▶ [Problem to solve] Without including any pictures, retype exactly the lines from the top of the records through the line containing "The relation between", that final line included.
++++ Source information
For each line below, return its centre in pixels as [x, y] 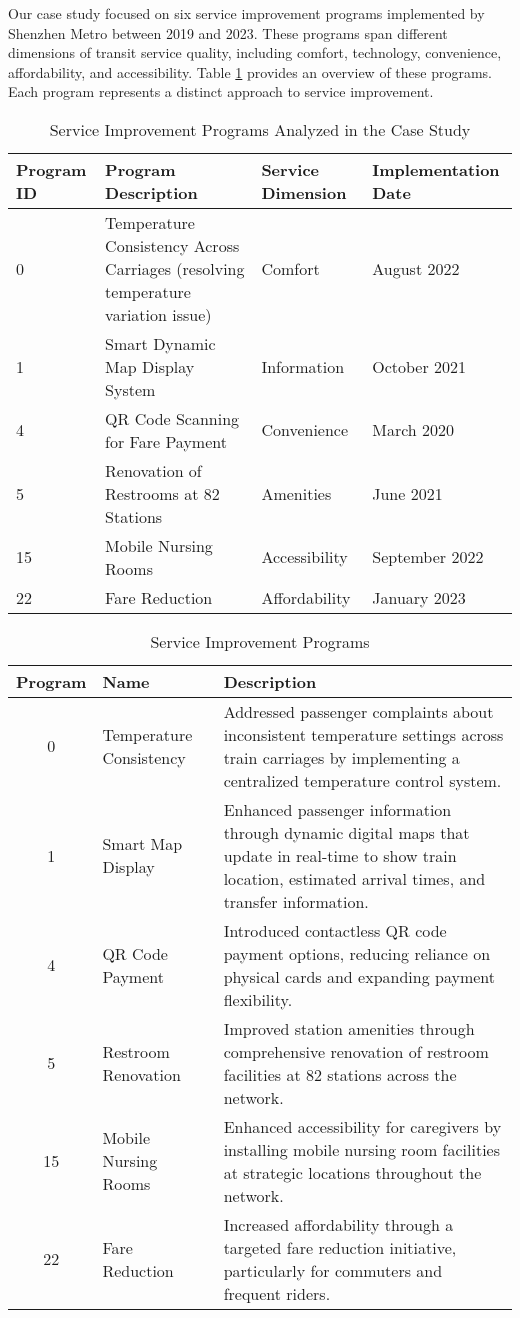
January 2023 [419, 597]
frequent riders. [277, 1293]
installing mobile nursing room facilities [362, 1149]
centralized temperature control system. [362, 780]
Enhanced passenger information [337, 809]
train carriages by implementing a [341, 757]
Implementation [436, 169]
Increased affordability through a [338, 1224]
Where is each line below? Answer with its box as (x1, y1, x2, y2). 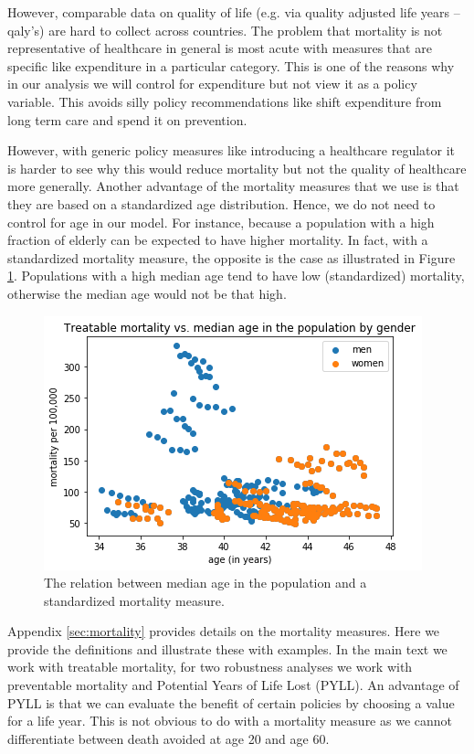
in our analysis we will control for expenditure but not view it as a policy (7, 74, 417, 93)
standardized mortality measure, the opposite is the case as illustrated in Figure (7, 248, 456, 267)
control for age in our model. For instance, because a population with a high (7, 212, 435, 231)
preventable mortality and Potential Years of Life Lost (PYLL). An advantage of (7, 675, 459, 695)
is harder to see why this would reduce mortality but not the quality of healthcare (7, 158, 467, 177)
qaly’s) (7, 20, 45, 39)
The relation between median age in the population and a (44, 573, 367, 592)
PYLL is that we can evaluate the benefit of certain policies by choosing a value (7, 693, 455, 712)
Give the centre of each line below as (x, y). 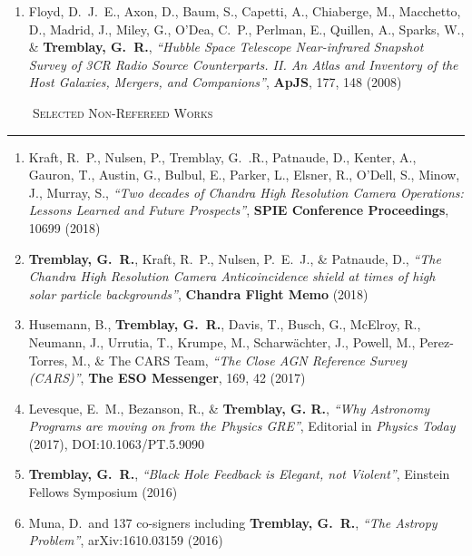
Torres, (48, 360)
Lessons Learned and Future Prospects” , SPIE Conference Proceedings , (239, 210)
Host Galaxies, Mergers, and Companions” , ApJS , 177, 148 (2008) (215, 82)
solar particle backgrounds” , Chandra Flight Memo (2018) (198, 293)
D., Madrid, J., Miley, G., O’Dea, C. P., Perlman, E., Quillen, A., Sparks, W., (246, 29)
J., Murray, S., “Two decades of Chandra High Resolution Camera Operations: (246, 192)
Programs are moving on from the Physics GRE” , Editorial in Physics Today (242, 426)
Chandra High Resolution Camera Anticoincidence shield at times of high (232, 276)
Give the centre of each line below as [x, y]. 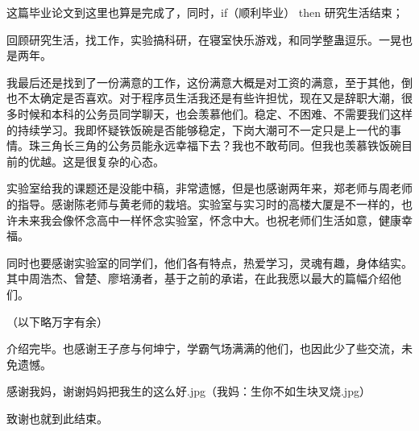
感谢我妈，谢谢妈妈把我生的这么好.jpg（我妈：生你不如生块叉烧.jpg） [189, 391]
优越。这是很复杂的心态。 [96, 161]
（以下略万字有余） [57, 321]
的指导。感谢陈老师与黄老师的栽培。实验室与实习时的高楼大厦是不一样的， [204, 203]
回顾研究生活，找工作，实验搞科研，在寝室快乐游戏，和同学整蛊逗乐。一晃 [204, 39]
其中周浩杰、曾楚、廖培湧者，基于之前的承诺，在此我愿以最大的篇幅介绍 [198, 278]
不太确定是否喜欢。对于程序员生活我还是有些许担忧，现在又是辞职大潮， [209, 98]
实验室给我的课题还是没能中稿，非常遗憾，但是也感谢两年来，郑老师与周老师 [209, 188]
++++++++
▶ [Response to this exercise]
For each line below, return its centre in pixels as [x, y] 
January 2023 [419, 597]
frequent riders. [277, 1293]
installing mobile nursing room facilities [362, 1149]
centralized temperature control system. [362, 780]
Enhanced passenger information [337, 809]
train carriages by implementing a [341, 757]
Implementation [436, 169]
Increased affordability through a [338, 1224]
Where is each line below? Answer with its box as (x1, y1, x2, y2). 
in our analysis we will control for expenditure but not view it as a policy (7, 74, 417, 93)
standardized mortality measure, the opposite is the case as illustrated in Figure (7, 248, 456, 267)
control for age in our model. For instance, because a population with a high (7, 212, 435, 231)
preventable mortality and Potential Years of Life Lost (PYLL). An advantage of (7, 675, 459, 695)
is harder to see why this would reduce mortality but not the quality of healthcare (7, 158, 467, 177)
qaly’s) (7, 20, 45, 39)
The relation between median age in the population and a (44, 573, 367, 592)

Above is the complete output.